Task description: Repeat all the records, precisely as given.

[Dataset excerpts]
BEGIN
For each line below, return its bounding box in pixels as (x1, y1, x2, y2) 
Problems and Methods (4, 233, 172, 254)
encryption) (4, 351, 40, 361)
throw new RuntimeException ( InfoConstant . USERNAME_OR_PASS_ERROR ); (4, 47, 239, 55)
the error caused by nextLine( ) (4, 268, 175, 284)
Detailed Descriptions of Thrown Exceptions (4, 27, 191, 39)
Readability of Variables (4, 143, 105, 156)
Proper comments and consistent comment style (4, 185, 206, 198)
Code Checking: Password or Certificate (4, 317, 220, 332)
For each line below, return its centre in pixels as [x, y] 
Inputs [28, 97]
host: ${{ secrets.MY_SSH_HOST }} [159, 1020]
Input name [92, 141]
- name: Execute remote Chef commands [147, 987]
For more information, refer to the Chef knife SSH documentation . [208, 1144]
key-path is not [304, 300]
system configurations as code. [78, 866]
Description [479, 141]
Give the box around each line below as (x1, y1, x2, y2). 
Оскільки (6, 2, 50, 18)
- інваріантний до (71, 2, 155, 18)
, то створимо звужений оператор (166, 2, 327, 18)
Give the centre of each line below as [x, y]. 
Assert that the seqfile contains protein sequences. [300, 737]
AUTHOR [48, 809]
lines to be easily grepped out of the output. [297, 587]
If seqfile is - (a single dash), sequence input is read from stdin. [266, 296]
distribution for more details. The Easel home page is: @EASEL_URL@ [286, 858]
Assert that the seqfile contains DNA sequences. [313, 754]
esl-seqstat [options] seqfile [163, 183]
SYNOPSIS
END
Solution for this exercise:
For each line below, return its bounding box in pixels as (x1, y1, x2, y2) 
Problems and Methods (4, 233, 172, 254)
encryption) (4, 351, 40, 361)
throw new RuntimeException ( InfoConstant . USERNAME_OR_PASS_ERROR ); (4, 47, 239, 55)
the error caused by nextLine( ) (4, 268, 175, 284)
Detailed Descriptions of Thrown Exceptions (4, 27, 191, 39)
Readability of Variables (4, 143, 105, 156)
Proper comments and consistent comment style (4, 185, 206, 198)
Code Checking: Password or Certificate (4, 317, 220, 332)
For each line below, return its centre in pixels as [x, y] 
Inputs [28, 97]
host: ${{ secrets.MY_SSH_HOST }} [159, 1020]
Input name [92, 141]
- name: Execute remote Chef commands [147, 987]
For more information, refer to the Chef knife SSH documentation . [208, 1144]
key-path is not [304, 300]
system configurations as code. [78, 866]
Description [479, 141]
Give the box around each line below as (x1, y1, x2, y2). 
Оскільки (6, 2, 50, 18)
- інваріантний до (71, 2, 155, 18)
, то створимо звужений оператор (166, 2, 327, 18)
Give the centre of each line below as [x, y]. 
Assert that the seqfile contains protein sequences. [300, 737]
AUTHOR [48, 809]
lines to be easily grepped out of the output. [297, 587]
If seqfile is - (a single dash), sequence input is read from stdin. [266, 296]
distribution for more details. The Easel home page is: @EASEL_URL@ [286, 858]
Assert that the seqfile contains DNA sequences. [313, 754]
esl-seqstat [options] seqfile [163, 183]
SYNOPSIS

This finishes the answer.